My fault - should have had a test drive before ordering / buying.


----------



## JohnsCrossMotorHomes

http://www.swiftleisure.co.uk/motorhomes/mondial/mondial-range

Extra 3" legroom amongst many other improvements.

Peter


----------



## Mike48

And the Autocruise Rhythm which is identical to the Mondial. There is an extra 3" and is fine for me and I'm 6ft 1".


----------



## Steamdrivenandy

JohnsCrossMotorHomes said:


> http://www.swiftleisure.co.uk/motorhomes/mondial/mondial-range
> 
> Extra 3" legroom amongst many other improvements.
> 
> Peter


Peter I've not seen a 2010 model yet and wonder if you know where Swift got the 3" extra rearward driver seat movement from?

Obviously they must've moved the front wall of the washroom backwards 'cos that's what was impeding rearward seat movement before. However have they reduced the washroom size by 3" or have they moved the whole washroom back leaving it the same size. If they've done the latter have they taken 3" off the wardrobe or has the offside rear bench been shortened by 3".

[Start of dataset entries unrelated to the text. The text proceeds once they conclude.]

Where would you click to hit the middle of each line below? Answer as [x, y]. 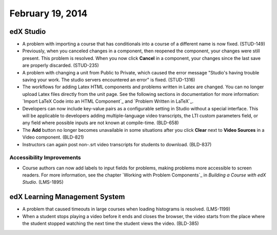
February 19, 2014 [48, 13]
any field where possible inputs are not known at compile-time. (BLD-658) [101, 123]
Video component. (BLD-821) [53, 137]
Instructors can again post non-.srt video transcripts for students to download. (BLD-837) [117, 144]
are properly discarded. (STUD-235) [61, 65]
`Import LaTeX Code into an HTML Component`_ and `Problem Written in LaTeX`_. [108, 101]
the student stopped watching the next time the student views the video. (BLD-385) [111, 224]
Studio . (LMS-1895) [43, 182]
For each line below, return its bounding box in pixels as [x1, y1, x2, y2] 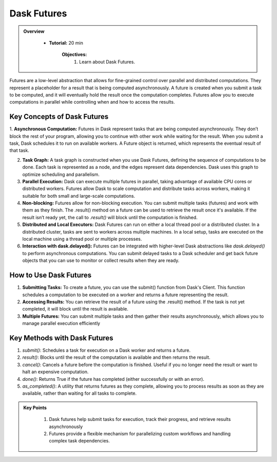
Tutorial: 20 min [49, 40, 83, 46]
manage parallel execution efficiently [22, 320, 101, 326]
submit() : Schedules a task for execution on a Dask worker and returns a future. [22, 347, 191, 353]
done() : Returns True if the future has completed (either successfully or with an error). [22, 376, 205, 382]
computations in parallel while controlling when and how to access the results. [9, 99, 175, 105]
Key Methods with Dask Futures [9, 334, 114, 342]
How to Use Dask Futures [9, 271, 92, 280]
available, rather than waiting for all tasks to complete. [22, 390, 137, 396]

Something's got to have given somewhere.

Incidentally I'm 6ft 2" and even with a driver's seat that'll go right back my shin rubs on the lower dash shelf most of the time. I believe it's one of the results of fitting swivels to the seats which raise them a couple of inches. That's why I'm interested in the lowered seat frames you can buy. That and not having to slightly tilt my head to look under the sun visor/windscreen top edge all the time.

Andy


----------